In one instance, ROM 201 may be a computation framework designed to simplify complex systems by reducing the number of variables or equations needed to accurately represent the system's behavior. ROM 201 may take input from various sensors that monitor the operational parameters such as force, position, load severity, and soil conditions. These inputs may be processed using pre-defined physics-based equations, like those representing wear volume rate to predict the wear of components.

In another instance, ROM 201 may integrate machine-learning techniques to enhance its ability to predict component wear. By utilizing machine-learning algorithms, the ROM 201 may analyze vast amounts of real-time sensor data to identify patterns and correlations. The machine-learning algorithms may be trained on historical performance data, learning to recognize how variations in operating conditions influence wear rates. By continuously learning from both historical and real-time data, the ROM 201 with machine-learning algorithms can make precise predictions.

In one instance, ROM 201 may compare real-time sensor data (e.g., field position data 203, force data 205, and soil condition data 207) with historical performance data to identify deviations that indicate changes in performance and predict wear rates. In one example, ROM 201 may analyze field position data 203 to assess performance, detect mechanical strain, and predict wear rates by understanding the spatial positioning of components over time, leading to improved maintenance and operational efficiency. In one example, ROM 201 may analyze the force data 205 to assess the stress levels and mechanical strain on the components, which are indicators of performance degradation or wear. In one example, ROM 201 may leverage soil condition data 207 by incorporating it into predictive algorithms, allowing for a more accurate estimation of the wear of machine components. For example, machine-learning models within the ROM 201 may analyze historical data to determine how different soil types impact wear rates, adjusting predictions based on the specific conditions encountered. By processing these data, ROM 201 may estimate wear volume rates, and predict the remaining useful life of the components. This enables the system to generate more accurate predictions of wear and may facilitate timely maintenance.
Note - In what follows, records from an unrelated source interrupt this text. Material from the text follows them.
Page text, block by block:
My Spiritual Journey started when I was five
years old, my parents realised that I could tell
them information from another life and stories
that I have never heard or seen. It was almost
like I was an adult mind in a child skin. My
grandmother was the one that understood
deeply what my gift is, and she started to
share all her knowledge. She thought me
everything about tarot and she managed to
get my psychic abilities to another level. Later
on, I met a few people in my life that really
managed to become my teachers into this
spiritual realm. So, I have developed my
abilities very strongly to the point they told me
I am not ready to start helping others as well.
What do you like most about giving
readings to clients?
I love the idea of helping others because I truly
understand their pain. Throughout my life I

In one instance, ROM 201 may operate in a continuous feedback loop to accurately predict wear on components through a sequence of interconnected processes. The loop may begin with a wear energy calculation 209 receiving sensor data. In one example, the sensor data may include: (i) force data indicating normal force applied to the components, (ii) speed data indicating the speed at which the GETs slide over the ground surface, (iii) material property data of the GETs, and/or (iv) soil condition data including soil type, density, or moisture content. The wear energy calculation may estimate the energy exerted in the component during an operation based on sensor data. This energy calculation may be fed into a morphing tool 211, which simulates how the component's geometry changes due to wear over time. The morphing tool 211 dynamically adjusts the geometry of the components to reflect wear progression. This worn geometry is then fed back into the wear energy calculation, updating the model with the new physical shape of the component. This continuous loop may allow ROM 201 to refine its predictions, accounting for the evolving state of the component.
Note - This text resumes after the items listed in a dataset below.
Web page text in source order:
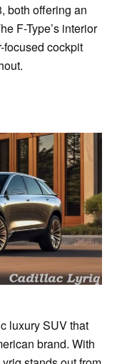
both offering an
F-Type’s interior
focused cockpit
luxury SUV that
brand. With
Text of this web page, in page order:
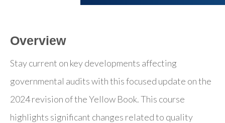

In one instance, ROM 201 may output worn geometry 213, worn volume 215, and wear rate 217 (as illustrated in FIGS. 3A-3C and 4). The worn geometry 213 may visually represent the component's current physical state after wear. The worn volume 215 may quantify the total material lost due to wear. The wear rate 217 may provide an estimate of how quickly the component is deteriorating under current operating conditions, assist in predicting potential failures, inform design improvement by highlighting areas of excessive wear, and/or facilitate performing benchmarking against similar components. These outputs give a comprehensive view of the component's wear.

FIGS. 3A-3C illustrates three-dimensional simulations of a ripper shank tip of machine 101 at different stages of wear. In one instance, the ROM 201 may generate three-dimensional simulations of component wear on user interfaces of devices associated with the users (e.g., worn geometry 213). The three-dimensional simulations may represent a progression of wear in a visual model, the illustrating example representing the condition of a ripper shank tip (e.g., of ripper assembly 107) over time as the tip interacts with materials during operation.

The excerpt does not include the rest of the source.